Я с хрустом жую усатую барабульку, пронзаю взглядом собеседника. Тот даже ежится:
— Начну с главного. После месяца в Валдае у меня исчезла седина. Подтянулись живот и лицо. Начисто исчезли брыла! Выросли, как у акулы, выпавшие зубы.
— Врешь! Вон золотой клык остался!
— Это фикса. Обманка. Фальшак. Коронку оставил, дабы друзья могли опознать меня.
— Допустим. Но насколько я слышал о тебе, ты был под судом. Писали, мол, твой фонд «Непорочная радуга» гнилую провизию поставлял сиротским приютам.
— Было, да сплыло! После 75-летия победы во второй Мировой меня амнистировали. Отпустили восвояси прямо в зале суда. Детским питанием я больше не занимаюсь.
— А чем же, если не секрет?
— Теперь у меня финансовый холдинг «Луч надежды». Поставляю куриные консервы старческим приютам.
— Без червей и плесени?
— Клянусь! Юрик, я стал другим человеком. А как ты? Видок у тебя неважнецкий. Будто покойник. Все шляешься по сексуально озабоченным женщинам?
— Нет, дорогой! Ушел я из большого секса. Геморрой, тремор, почти слабоумие. Какие тут бабы?!
— Жаль…
3.
После судьбоносного разговора с Прохором, чем чёрт не шутит, мотнул я на Валдай.
Иду по набережной озера.
Ах, как же здесь хорошо!
Пахнет влагой, водорослями, едким куриным помётом.
Время в этом городишке застыло, как муха в янтаре, еще со времен царя Гороха.
Пред моими ногами пробегают гогочущие стада длинношеих гусей. Петух с малиновым гребнем взлетел на забор, с надрывом приветствовал утро. С мостков пацанята удят окуньков. Озеро раскинуто широко, вольно. Где-то там, на горизонте, острова, поросшие сосняком. Канареечно горят на солнце маковки Иверского монастыря. С гулкой внушительностью ударил колокол.
Нашел я дом провинциального гуру. Огромный, жуткий серый домина, обшитый столетними досками.
Стучу в калитку. Никто не открывает. Дергаю дверь. Не заперта! Вхожу во двор и слышу песню из «Семнадцати мгновений весны». Мгновения, мгновения, мгновения… Какой-то старческий нагловатый голос.
Иду на звук.
Вижу деда. Действительно, в разноцветных валенках. Один красный, другой синий. Хотя на улице июль.
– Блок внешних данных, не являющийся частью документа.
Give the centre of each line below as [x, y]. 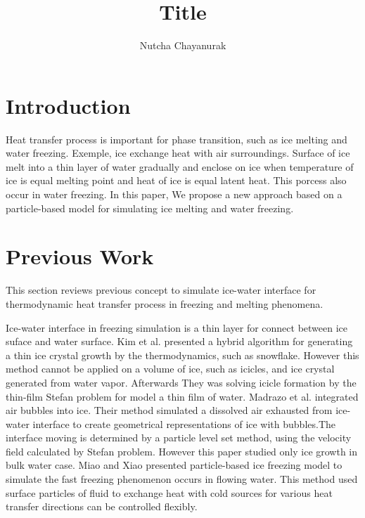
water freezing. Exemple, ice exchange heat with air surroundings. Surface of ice [178, 153]
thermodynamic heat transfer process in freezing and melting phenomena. [165, 303]
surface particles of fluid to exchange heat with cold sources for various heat [169, 492]
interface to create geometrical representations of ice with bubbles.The [184, 423]
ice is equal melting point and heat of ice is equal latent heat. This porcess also [176, 180]
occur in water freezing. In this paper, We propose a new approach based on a [174, 194]
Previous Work [80, 256]
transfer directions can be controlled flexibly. [102, 506]

Жара.
— За розами пришли? — спрашивает.
Он секатором обрезал алый ароматный куст.
— Гм-гм… Я от Прохора Шляпникова.
— Не знаю такого.
— Для него вы повернули вспять реку Времени.
4.
Ступаем в затхлую домину, устланную полуистлевшими циновками.
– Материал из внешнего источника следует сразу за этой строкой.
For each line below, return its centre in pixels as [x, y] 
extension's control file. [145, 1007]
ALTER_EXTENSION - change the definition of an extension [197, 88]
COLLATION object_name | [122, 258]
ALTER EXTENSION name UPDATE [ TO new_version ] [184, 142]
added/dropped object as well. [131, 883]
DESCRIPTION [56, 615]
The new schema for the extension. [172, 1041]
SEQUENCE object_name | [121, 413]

В прихожей, рядом с уборной, стоит метровый бронзовый павлин с раззявленным клювом.
Приметив мое изумление, Филипп Филиппович откидывает павлину черепок, он на шарнирах.
— Для добровольных пожертвований, — объясняет дед. — Деньги за сеансы «Око возрождения» я не беру. Принцип!
— И много дают?
— Прохор Шляпников, например, бросил от души. Солидный человек! Птица высокого полета!
— Он под судом был.
— Сейчас почти вся страна под судом. Какая разница!
Я осторожно погладил бронзовую шею павлина. Вся в каких-то узорах. Кажется, заповедные индусские письмена. Хотя кто его знает… Может, иврит. Или монгольская вязь.
— Откуда птица?
— Приобрел в Бомбее, на блошином рынке. Ну, что вы застыли? Вперед!
— Именно там вы овладели магической практикой?
— Осторожнее, здесь низко, головой о косяк не ударьтесь. Практика моя из одного затерянного в джунглях монастыря Тибета.
Ныряем в комнату с русской печью.
Филипп Филиппович открывает поддувало.
— Помилуйте! — вскричал я. — Июль на дворе!
— Я всегда зябну… — щурится дед из-под лохматых бровей. — Поэтому зимой и летом в валенках. У меня что-то с костями. Или с сосудами. Возраст! Старость — не радость, не так ли?
— Возвращаете россиянам вторую молодость, а сами…
— Как водится, сапожник без сапог! — дружелюбно смеется старичок, чиркает спичкой. — Так что же, мы сразу приступим к практике? Или немного теории?
— Я человек с высшим образованием. Для меня важен абстрактный базис.
— Извольте. Для разгона вербальность.
5.
Филипп Филиппович враскоряку сел на некрашеный табурет, сунул руку в валенок, почесал лодыжку.
— Значит, так… Скоро нефть да газ будут не нужны. Люди забудут о бензине, керосине и солярке.
— Откуда же энергия? — ахаю я.
— Гравитация! Её потаенная сила! Ньютон гравитацию открыл. Исаак, кажется. Да это и не важно.
— К чему вы клоните?
— Какой же вы тугодум! Всё просто!
«А старичок-то чоканутый!» — лихорадочно размышляю, сам же дипломатично спрашиваю:
— Конкретные примеры?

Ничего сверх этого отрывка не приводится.